• [WHAT YOU ARE ASKED TO DO]:
Set the data below down again, exactly, with every picture left out.

• [THE RECORDS]:

-----

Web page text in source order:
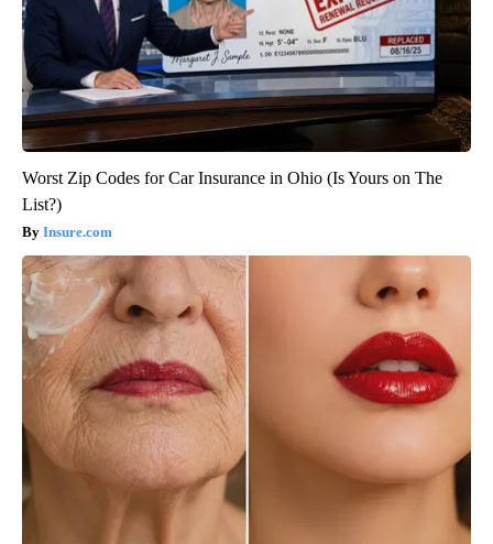
Worst Zip Codes for Car Insurance in Ohio (Is Yours on The
List?)
Insure.com
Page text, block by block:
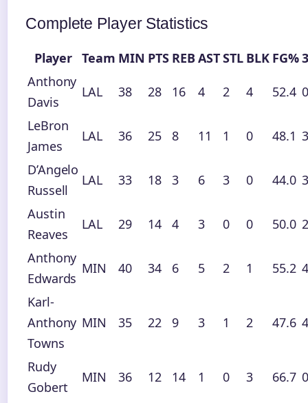
Complete Player Statistics
Player Team MIN PTS REB ASTSTL BLK FG%
Anthony
Davis
LAL 38 28 16 4 2 4 52.4
LeBron
James
LAL 36 25 8 11 1 0 48.1
D’Angelo
Russell
LAL 33 18 3 6 3 0 44.0
Austin
Reaves
LAL 29 14 4 3 0 0 50.0
Anthony
Edwards
MIN 40 34 6 5 2 1 55.2
Karl-
Anthony
Towns
MIN 35 22 9 3 1 2 47.6
Rudy
Gobert
MIN 36 12 14 1 0 3 66.7
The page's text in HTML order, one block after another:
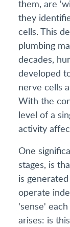
them, are
they
cells. This
plumbing
decades,
developed
nerve cells
With the
level of a
activity
One
stages, is
is
operate
'sense'
arises: is
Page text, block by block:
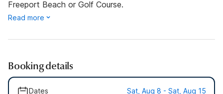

-----

• [RESULT OF THIS EXERCISE]:
Web page text in source order:
Worst Zip Codes for Car Insurance in Ohio (Is Yours on The
List?)
Insure.com
Page text, block by block:
Complete Player Statistics
Player Team MIN PTS REB ASTSTL BLK FG%
Anthony
Davis
LAL 38 28 16 4 2 4 52.4
LeBron
James
LAL 36 25 8 11 1 0 48.1
D’Angelo
Russell
LAL 33 18 3 6 3 0 44.0
Austin
Reaves
LAL 29 14 4 3 0 0 50.0
Anthony
Edwards
MIN 40 34 6 5 2 1 55.2
Karl-
Anthony
Towns
MIN 35 22 9 3 1 2 47.6
Rudy
Gobert
MIN 36 12 14 1 0 3 66.7
The page's text in HTML order, one block after another:
them, are
they
cells. This
plumbing
decades,
developed
nerve cells
With the
level of a
activity
One
stages, is
is
operate
'sense'
arises: is
Page text, block by block:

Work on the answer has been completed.